Questo formaggio, che si produce indifferentemente con latte vaccino o ovicaprino, si presenta di forma variabile, vagamente rotonda. La crosta è assente mentre la pasta, morbida e tenerissima, di colore bianco latte, ha un sapore gradevolmente dolce e delicato. La lavorazione è rapidissima. Il latte appena munto si lascia appena raffreddare di qualche grado, dopodiché si fa cagliare. Caratteristica del raviggiolo è che la cagliata non si rompe ma si preleva, in piccole quantità, con un mestolo e si fa scolare su apposite stuoie o, più semplicemente, su foglie di felce, di fico o di cavolo. Non si effettua nessuna stagionatura e anche la salatura può esser omessa a seconda del grado di dolcezza che si preferisce. Riccardo Di Corate afferma che questo formaggio, nei secoli scorsi, era considerato una prelibatezza, specialmente quello fatto con il latte di capra. Esso non mancava mai nelle tavole imbandite e nei banchetti. La testimonianza della sua notorietà ci è data anche dal proverbio "Chi non è Marzolino sarà Raviggiolo" che indica la fatalità del destino. Il casecc, infine, tipico di San Leo e delle zone circostanti. Prodotto anch'esso nel periodo autunnale e invernale, si ottiene dalla lavorazione del latte vaccino o ovino o anche misto. Per preparare il casecc, la cagliata viene ridotta in grumi della dimensione di un chicco di riso.

 

 

Posta la massa nelle fascere, si effettua la salatura a secco, che può durare fino a due giorni, per passare, poi, alla fase di maturazione che dura per altri dieci giorni circa. Ma ciò che rende unico questo formaggio è ciò che avviene dopo. Le forme vengono infatti prima messe per otto giorni sopra delle foglie di noce, poi conservate in caratteri-stici orci di terracotta che nella zona vengono chiamati "avthèin". Solo al termine della stagionatura, che può durare anche un anno, il formaggio potrà finalmente chiamarsi casecc.

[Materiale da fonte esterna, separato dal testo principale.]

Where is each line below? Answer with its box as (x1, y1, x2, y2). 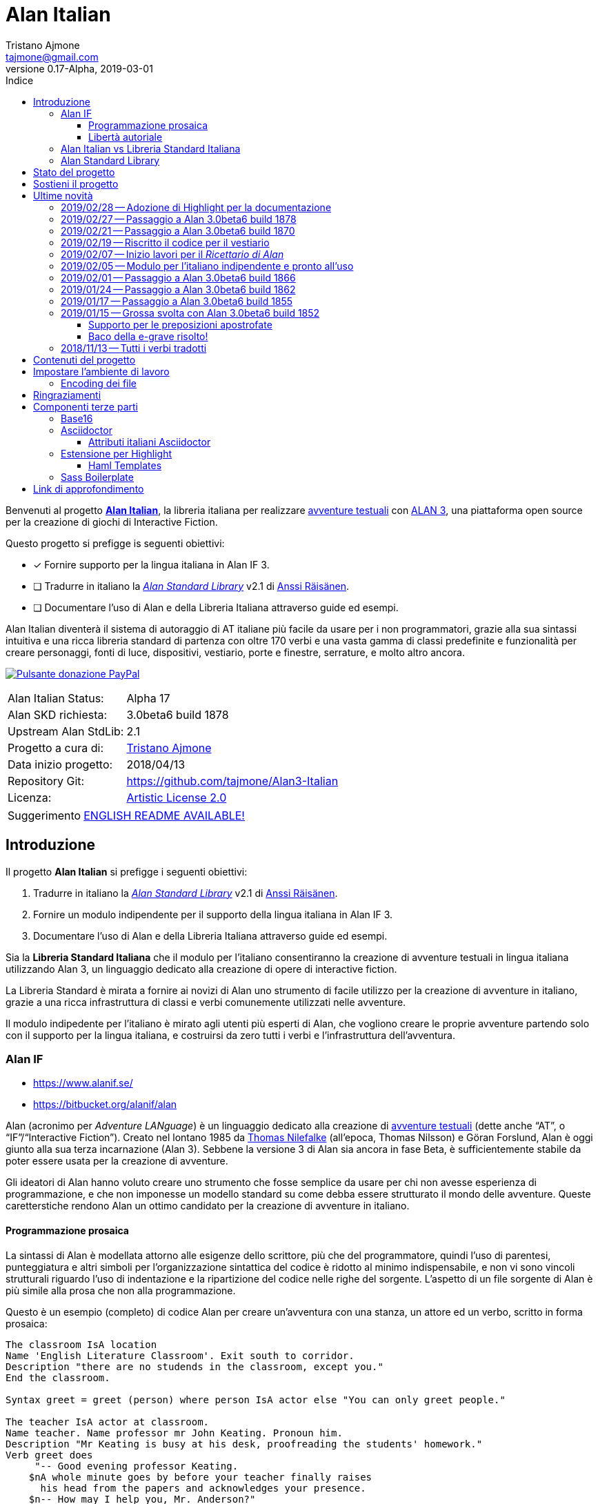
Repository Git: (8, 773, 85, 788)
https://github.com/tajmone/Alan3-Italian (126, 773, 339, 788)
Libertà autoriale (88, 130, 163, 143)
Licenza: (8, 790, 52, 804)
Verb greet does (6, 1449, 93, 1461)
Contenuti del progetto (33, 353, 136, 366)
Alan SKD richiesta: (8, 707, 108, 722)
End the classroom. (6, 1372, 110, 1383)

È un formaggio che può avere diversi formati in quanto le forme hanno un'altezza variabile tra 4 e 8 centimetri, diametro di 14-22 e un peso che va da 7 etti fino a 2 chili. La crosta esterna è giallo paglierina, liscia e traslucida, mentre la pasta è compatta e priva di occhiature. Il sapore, deciso e pastoso con gradevoli note aromatiche, lo rende particolarmente apprezzato nella preparazione dell'impasto dei cappelletti natalizi. Altrimenti, si usa grattugiato per insaporire primi piatti a base di pasta fatta in casa.